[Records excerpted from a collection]
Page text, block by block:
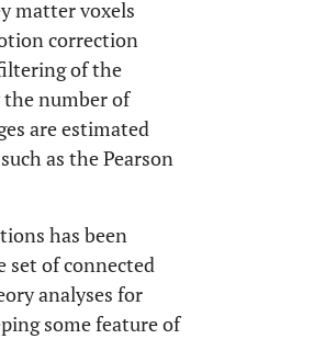
matter voxels
correction
of the
the number of
are estimated
as the Pearson
has been
set of connected
analyses for
some feature of
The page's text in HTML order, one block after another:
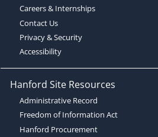
Careers & Internships
Contact Us
Privacy & Security
Accessibility
Hanford Site Resources
Administrative Record
Freedom of Information Act
Hanford Procurement
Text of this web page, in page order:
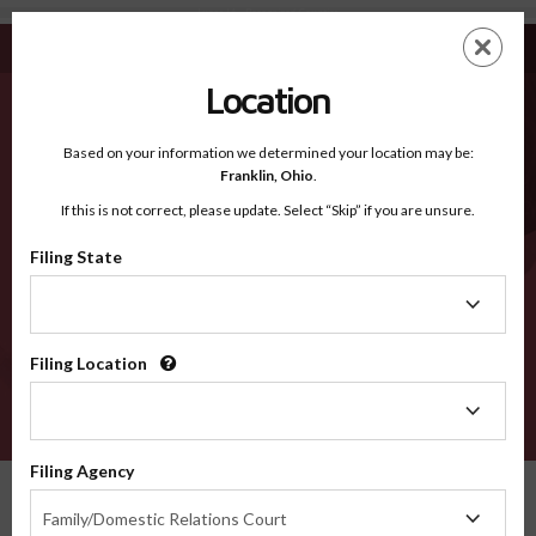
Lucas IA - Recognized Counties
EN
Recognized Counties
2600
Location
Based on your information we determined your location may be:
Franklin, Ohio.
If this is not correct, please update. Select “Skip” if you are unsure.
Filing State
Filing Location
Filing Agency
Family/Domestic Relations Court
Agency
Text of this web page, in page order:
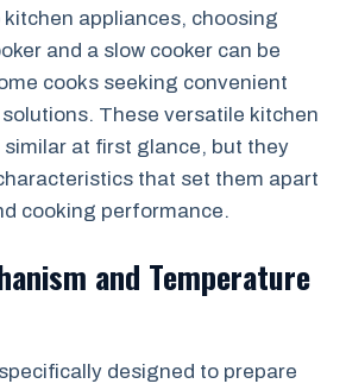
appliances, choosing
and a slow cooker can be
cooks seeking convenient
These versatile kitchen
at first glance, but they
that set them apart
cooking performance.
and Temperature
designed to prepare
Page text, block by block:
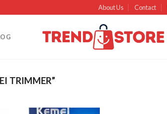
About Us Contact
TRIMMER”
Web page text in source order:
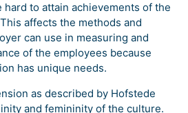
to attain achievements of the
affects the methods and
can use in measuring and
of the employees because
has unique needs.
as described by Hofstede
and femininity of the culture.
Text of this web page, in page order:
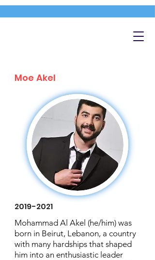
Moe Akel
2019-2021
Mohammad Al Akel (he/him) was
born in Beirut, Lebanon, a country
with many hardships that shaped
him into an enthusiastic leader
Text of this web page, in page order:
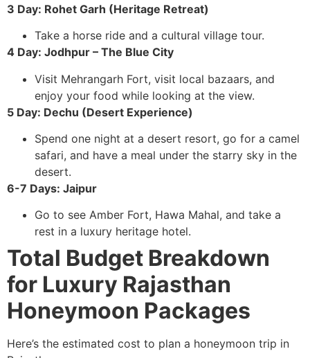
3 Day: Rohet Garh (Heritage Retreat)
Take a horse ride and a cultural village tour.
4 Day: Jodhpur – The Blue City
Visit Mehrangarh Fort, visit local bazaars, and
enjoy your food while looking at the view.
5 Day: Dechu (Desert Experience)
Spend one night at a desert resort, go for a camel
safari, and have a meal under the starry sky in the
desert.
6-7 Days: Jaipur
Go to see Amber Fort, Hawa Mahal, and take a
rest in a luxury heritage hotel.
Total Budget Breakdown
for Luxury Rajasthan
Honeymoon Packages
Here’s the estimated cost to plan a honeymoon trip in
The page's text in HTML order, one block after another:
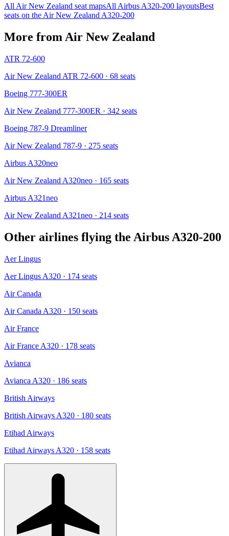
All Air New Zealand seat mapsAll Airbus A320-200 layoutsBest
seats on the Air New Zealand A320-200
More fromAir New Zealand
ATR 72-600
Air New Zealand ATR 72-600 · 68 seats
Boeing 777-300ER
Air New Zealand 777-300ER · 342 seats
Boeing 787-9 Dreamliner
Air New Zealand 787-9 · 275 seats
Airbus A320neo
Air New Zealand A320neo · 165 seats
Airbus A321neo
Air New Zealand A321neo · 214 seats
Other airlines flying the Airbus A320-200
Aer Lingus
Aer Lingus A320 · 174 seats
Air Canada
Air Canada A320 · 150 seats
Air France
Air France A320 · 178 seats
Avianca
Avianca A320 · 186 seats
British Airways
British Airways A320 · 180 seats
Etihad Airways
Etihad Airways A320 · 158 seats
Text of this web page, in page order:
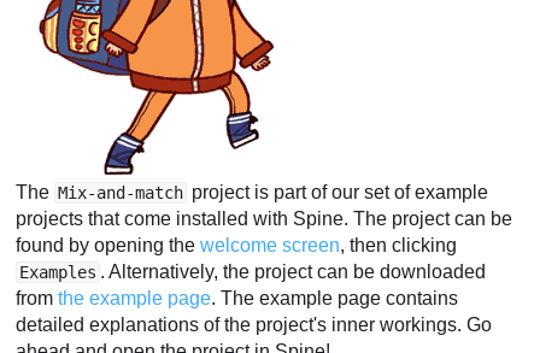
The Mix-and-match project is part of our set of example
projects that come installed with Spine. The project can be
found by opening thewelcome screen, then clicking
Examples . Alternatively, the project can be downloaded
fromthe example page. The example page contains
detailed explanations of the project's inner workings. Go
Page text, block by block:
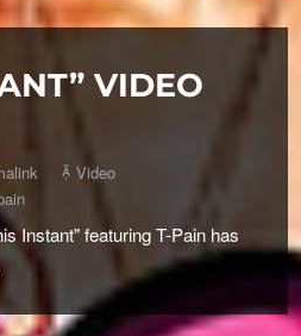
VIDEO
Video
Instant" featuring T-Pain has
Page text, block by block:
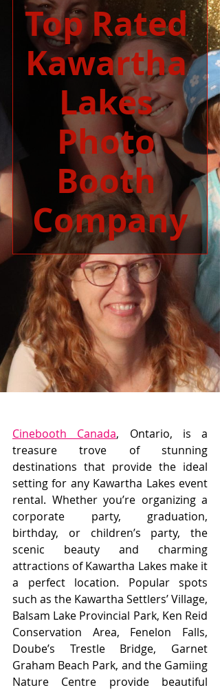
Top Rated
Kawartha
Lakes
Photo
Booth
Company
Cinebooth Canada, Ontario, is a
treasure trove of stunning
destinations that provide the ideal
setting for any Kawartha Lakes event
rental. Whether you’re organizing a
corporate party, graduation,
birthday, or children’s party, the
scenic beauty and charming
attractions of Kawartha Lakes make it
a perfect location. Popular spots
such as the Kawartha Settlers’ Village,
Balsam Lake Provincial Park, Ken Reid
Conservation Area, Fenelon Falls,
Doube’s Trestle Bridge, Garnet
Graham Beach Park, and the Gamiing
Nature Centre provide beautiful
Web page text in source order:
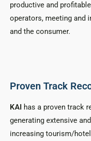
productive and
operators, meeting and
and the consumer.
Proven Track
KAI has a proven track
generating extensive
increasing tourism/
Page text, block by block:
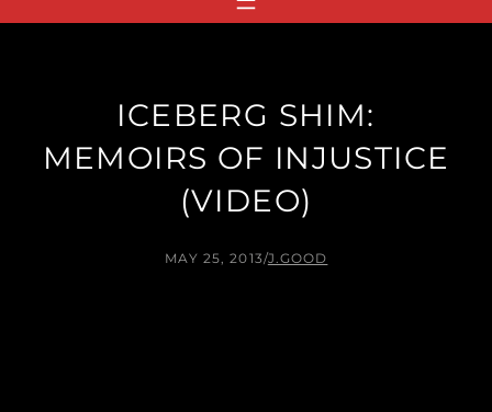
ICEBERG SHIM:
MEMOIRS OF INJUSTICE
(VIDEO)
MAY 25, 2013/J.GOOD
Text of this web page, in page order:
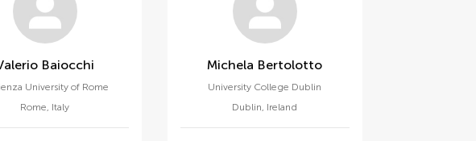
Valerio Baiocchi
University of Rome
Rome, Italy
Michela Bertolotto
University College Dublin
Dublin, Ireland

## Task statement
The copy must match each record exactly, apart from the images, which stay out.

## Response to this exercise
Page text, block by block:
matter voxels
correction
of the
the number of
are estimated
as the Pearson
has been
set of connected
analyses for
some feature of
The page's text in HTML order, one block after another:
Careers & Internships
Contact Us
Privacy & Security
Accessibility
Hanford Site Resources
Administrative Record
Freedom of Information Act
Hanford Procurement
Text of this web page, in page order:
Lucas IA - Recognized Counties
EN
Recognized Counties
2600
Location
Based on your information we determined your location may be:
Franklin, Ohio.
If this is not correct, please update. Select “Skip” if you are unsure.
Filing State
Filing Location
Filing Agency
Family/Domestic Relations Court
Agency
Text of this web page, in page order:
appliances, choosing
and a slow cooker can be
cooks seeking convenient
These versatile kitchen
at first glance, but they
that set them apart
cooking performance.
and Temperature
designed to prepare
Page text, block by block:
About Us Contact
TRIMMER”
Web page text in source order:
to attain achievements of the
affects the methods and
can use in measuring and
of the employees because
has unique needs.
as described by Hofstede
and femininity of the culture.
Text of this web page, in page order:
Moe Akel
2019-2021
Mohammad Al Akel (he/him) was
born in Beirut, Lebanon, a country
with many hardships that shaped
him into an enthusiastic leader
Text of this web page, in page order:
3 Day: Rohet Garh (Heritage Retreat)
Take a horse ride and a cultural village tour.
4 Day: Jodhpur – The Blue City
Visit Mehrangarh Fort, visit local bazaars, and
enjoy your food while looking at the view.
5 Day: Dechu (Desert Experience)
Spend one night at a desert resort, go for a camel
safari, and have a meal under the starry sky in the
desert.
6-7 Days: Jaipur
Go to see Amber Fort, Hawa Mahal, and take a
rest in a luxury heritage hotel.
Total Budget Breakdown
for Luxury Rajasthan
Honeymoon Packages
Here’s the estimated cost to plan a honeymoon trip in
The page's text in HTML order, one block after another:
All Air New Zealand seat mapsAll Airbus A320-200 layoutsBest
seats on the Air New Zealand A320-200
More fromAir New Zealand
ATR 72-600
Air New Zealand ATR 72-600 · 68 seats
Boeing 777-300ER
Air New Zealand 777-300ER · 342 seats
Boeing 787-9 Dreamliner
Air New Zealand 787-9 · 275 seats
Airbus A320neo
Air New Zealand A320neo · 165 seats
Airbus A321neo
Air New Zealand A321neo · 214 seats
Other airlines flying the Airbus A320-200
Aer Lingus
Aer Lingus A320 · 174 seats
Air Canada
Air Canada A320 · 150 seats
Air France
Air France A320 · 178 seats
Avianca
Avianca A320 · 186 seats
British Airways
British Airways A320 · 180 seats
Etihad Airways
Etihad Airways A320 · 158 seats
Text of this web page, in page order:
The Mix-and-match project is part of our set of example
projects that come installed with Spine. The project can be
found by opening thewelcome screen, then clicking
Examples . Alternatively, the project can be downloaded
fromthe example page. The example page contains
detailed explanations of the project's inner workings. Go
Page text, block by block:
VIDEO
Video
Instant" featuring T-Pain has
Page text, block by block:
Top Rated
Kawartha
Lakes
Photo
Booth
Company
Cinebooth Canada, Ontario, is a
treasure trove of stunning
destinations that provide the ideal
setting for any Kawartha Lakes event
rental. Whether you’re organizing a
corporate party, graduation,
birthday, or children’s party, the
scenic beauty and charming
attractions of Kawartha Lakes make it
a perfect location. Popular spots
such as the Kawartha Settlers’ Village,
Balsam Lake Provincial Park, Ken Reid
Conservation Area, Fenelon Falls,
Doube’s Trestle Bridge, Garnet
Graham Beach Park, and the Gamiing
Nature Centre provide beautiful
Web page text in source order:
productive and
operators, meeting and
and the consumer.
Proven Track
KAI has a proven track
generating extensive
increasing tourism/
Page text, block by block:
ICEBERG SHIM:
MEMOIRS OF INJUSTICE
(VIDEO)
MAY 25, 2013/J.GOOD
Text of this web page, in page order:
Valerio Baiocchi
University of Rome
Rome, Italy
Michela Bertolotto
University College Dublin
Dublin, Ireland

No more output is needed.